Интересно, что Бухтеева тут становится буряткой; в первых главах романа, как мы помним, она еще имела черты Фанни Збарской, история отношений с которой в преображенном виде составила завязку; представить ее в этой коллизии узкоглазой буряткой затруднительно; можно еще допустить, что Бухтеева из московской инженерши стала уральской комиссаршей (попавшей комиссарить в те самые места, где проживает с мужем Наташа Спекторская), – но допустить, что она обурятилась в процессе революционизации, сложно. Переживание революционной бури, что ли, так на нее подействовало? Вместе с тем в этой смене маски есть глубокая логика; Пастернак уже в «Повести» писал об изумлении интеллигентов, увидевших в семнадцатом году совсем другую, непредвиденную движущую силу революции. Поначалу Дева-Революция в самом деле представала изломанной декаденткой.
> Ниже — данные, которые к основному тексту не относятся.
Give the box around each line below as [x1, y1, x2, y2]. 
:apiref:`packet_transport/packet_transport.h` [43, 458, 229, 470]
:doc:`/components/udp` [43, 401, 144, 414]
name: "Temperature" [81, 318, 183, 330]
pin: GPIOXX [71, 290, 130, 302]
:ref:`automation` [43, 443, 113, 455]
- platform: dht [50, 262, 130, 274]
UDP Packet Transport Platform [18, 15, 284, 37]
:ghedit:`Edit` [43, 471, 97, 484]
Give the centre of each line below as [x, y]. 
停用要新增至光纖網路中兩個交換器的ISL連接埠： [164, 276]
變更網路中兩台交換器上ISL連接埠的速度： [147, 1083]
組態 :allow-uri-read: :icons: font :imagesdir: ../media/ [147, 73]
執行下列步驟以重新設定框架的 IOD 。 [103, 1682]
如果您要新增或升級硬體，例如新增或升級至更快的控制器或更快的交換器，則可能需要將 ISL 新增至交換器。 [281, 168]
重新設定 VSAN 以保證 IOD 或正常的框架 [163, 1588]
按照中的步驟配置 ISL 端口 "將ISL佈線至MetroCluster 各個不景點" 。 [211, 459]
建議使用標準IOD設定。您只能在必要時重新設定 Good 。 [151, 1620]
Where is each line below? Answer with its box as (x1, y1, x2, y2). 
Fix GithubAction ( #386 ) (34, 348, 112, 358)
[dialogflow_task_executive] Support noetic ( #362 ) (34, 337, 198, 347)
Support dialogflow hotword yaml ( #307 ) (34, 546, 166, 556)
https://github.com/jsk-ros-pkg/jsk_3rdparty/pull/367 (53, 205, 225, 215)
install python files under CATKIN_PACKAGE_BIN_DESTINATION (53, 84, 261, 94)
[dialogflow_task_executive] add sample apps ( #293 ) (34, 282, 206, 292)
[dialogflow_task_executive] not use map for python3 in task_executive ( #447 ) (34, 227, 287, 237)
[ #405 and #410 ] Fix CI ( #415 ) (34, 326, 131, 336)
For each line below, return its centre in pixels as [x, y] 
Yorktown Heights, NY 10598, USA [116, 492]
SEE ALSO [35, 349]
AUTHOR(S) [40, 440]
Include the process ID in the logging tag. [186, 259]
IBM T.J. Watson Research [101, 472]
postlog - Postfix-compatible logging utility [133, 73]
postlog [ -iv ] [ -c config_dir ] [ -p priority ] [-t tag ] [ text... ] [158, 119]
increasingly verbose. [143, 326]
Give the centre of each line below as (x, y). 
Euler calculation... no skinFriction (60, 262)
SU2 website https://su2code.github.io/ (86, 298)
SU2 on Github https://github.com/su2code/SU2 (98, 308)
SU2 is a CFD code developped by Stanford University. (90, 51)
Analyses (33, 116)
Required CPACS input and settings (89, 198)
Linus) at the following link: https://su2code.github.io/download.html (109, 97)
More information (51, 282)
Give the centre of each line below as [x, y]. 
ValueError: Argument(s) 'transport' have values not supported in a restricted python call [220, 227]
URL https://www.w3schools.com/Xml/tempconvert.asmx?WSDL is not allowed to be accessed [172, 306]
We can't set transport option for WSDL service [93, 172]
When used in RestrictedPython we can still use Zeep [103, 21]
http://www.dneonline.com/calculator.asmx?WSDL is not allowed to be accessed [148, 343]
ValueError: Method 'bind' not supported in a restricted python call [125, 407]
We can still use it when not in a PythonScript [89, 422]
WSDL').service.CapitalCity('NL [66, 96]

И однако – в семнадцатом и в последующие годы революция предстала женщиной из народа, даже и лукавой буряткой, ежели угодно.

Дальнейшая беседа растерявшегося Спекторского с неузнаваемой Бухтеевой, двух случайных любовников из 1912 года, – передана крайне уклончиво: «Был разговор о свинстве мнимых сфинксов, о принципах и принцах, – но весом был только темный призвук материнства в презренье, в ласке, в жалости, во всем». Насчет призвука материнства как раз все понятно – высокомерие, снисходительность «взрослой» женщины, которая только потому и считает себя умней и старше героя, что успела вдоволь пострелять; раньше она, опять-таки по-матерински, жалела его перед тем, как совратить, – считая себя много опытней. Адюльтеры и стрельба всегда отчего-то кажутся развратникам и стрелкам важным фактором духовного роста. С такой же высокомерной снисходительностью большевики в двадцатые годы поучали поэтов, а девушки Серебряного века, вписавшиеся в новую жизнь, – своих былых учителей, посвящавших их в тайны ars amor и ars poetica. Вероятно, доживи Гумилев года до двадцать второго, Рейснер с ним поговорила бы именно так, – хотя она-то, в отличие от Ольги Бухтеевой, любила его по-настоящему. Что до свинства мнимых сфинксов, то под этим обозначением можно понимать что угодно: хоть народ, хоть деятелей искусств. Принципы и принцы – это вообще темно и вяло; допустить разве, что они беседовали о судьбах бывшей аристократии? Самое странное, что Бухтеева на Спекторского ужасно зла, при всем своем материнстве. Непонятно, собственно, за что она ему мстит.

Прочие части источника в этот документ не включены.